CCTA summary: Elevate Report

White Papers | 19/11/17

The report has been commissioned by Elevate Credit International, provider of Sunny loans and produced by think tank, Social Market Foundation. It reflects the results of a survey conducted in August 2017 with 1,000 users and 1,000 non users of short term credit.

The purpose of the survey was to gauge their attitudes to short- term credit, who uses such credit and what roles it plays in their financial lives.  The report also draws on other data sources and its overall aim is to provide new insight for discussion in this area.

The report showed a discrepancy between perceptions and realities when it comes to users of short term credit.  It claims that in contrast to general views, HCSTC users are employed with a median gross household income of £25,558 of the last 3 years and consider themselves financially comfortable but use HCSTC to purchase essentials.

They have bank accounts but need access to money quickly. They have a lack of financial support from family – both factors are key drivers in short-term credit demand.  These demographics are consistent with what Sunny know of their own customers.
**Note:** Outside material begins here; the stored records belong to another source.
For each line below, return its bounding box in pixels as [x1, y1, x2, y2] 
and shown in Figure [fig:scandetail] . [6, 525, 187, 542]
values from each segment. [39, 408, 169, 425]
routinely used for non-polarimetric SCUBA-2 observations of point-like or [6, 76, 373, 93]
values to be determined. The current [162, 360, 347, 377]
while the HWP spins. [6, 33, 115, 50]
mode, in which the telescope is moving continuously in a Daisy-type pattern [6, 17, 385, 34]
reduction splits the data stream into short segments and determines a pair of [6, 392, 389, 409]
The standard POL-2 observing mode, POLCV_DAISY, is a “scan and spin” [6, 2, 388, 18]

Overall the survey results suggest improvements have been made within the industry since the introduction of the cap; for example borrower’s household incomes are on a par with the average UK household income and acceptance rates for short term loans have declined.

The FCA note that in 2013 1.7m people took out a short term credit loans worth £2.5bn but in 2016 this had decreased to 760,000 people taking out loans worth slightly over £1bn.

The research does indicate some improvements are still required within the HCSTC market, as the cost of borrowing and unexpected fees are commonly-cited downsides thus highlighting the need for transparency. The report suggests that this may partly lie with lenders who use hidden fees or charges such as for late payment.

Bullet Points
•       83% of the 1,000 short term users surveyed were employed; with 81% on a full time basis.
•       Users were employed across a range of industries with retail/wholesale making up 20%.
•       Users had a slightly lower average income than non-users.  Users over the last 3 years users had a median gross household income of £35,558 – only 6% lower than the £27,200 across all UK households.
•       The majority of short-term credit users described themselves as “coping” (42%), “comfortable” (29%) or “very comfortable” (13%).
•       46% of users surveyed were home owners.
•       44% of users were aged 18-34.
•       Users were more likely than non-users to have dependents.  The mean number of dependents of the users surveyed was 1.7 compared to 0.7 for non-short term credit users.
•       49% of people said they had used a short term loan in the past 3 years to access money quickly.
•       The most commonly cited reasons were paying a household bill (24%), an essential repair (22%) and daily expenses (20%).
•       Of the surveyed users, 82% had used a loan 3 times or less over the last 3 years.
•       22% of those surveyed said their credit score would not allow them to access a loan from a mainstream bank.
•       21% said if they had been unable to access credit it would have led to hardship for themselves and their family,
•       22% would look to use their bank while 14% would see funding from an unlicensed lender.
•       When asked about perceptions, 64% of users thought this form of finance was helpful, ad 53% thought there was an unfair stigma attached to it.
•       However while 81% agreed with at least one positive statement ( e.g quick access to cash, it is a useful service) there was still 82% who agreed with a negative statement such as “too easily available” or “the costs of borrowing”
•       55% of the users and non-users surveyed claimed to understand how APR is calculated.
•       However when asked to calculate interest on a 6 month loan on £100 with an APR of 1200% and monthly instalments, only 10% gave the right answer of around £100.  Users (15%) were more likely to get it right than non-users (5%).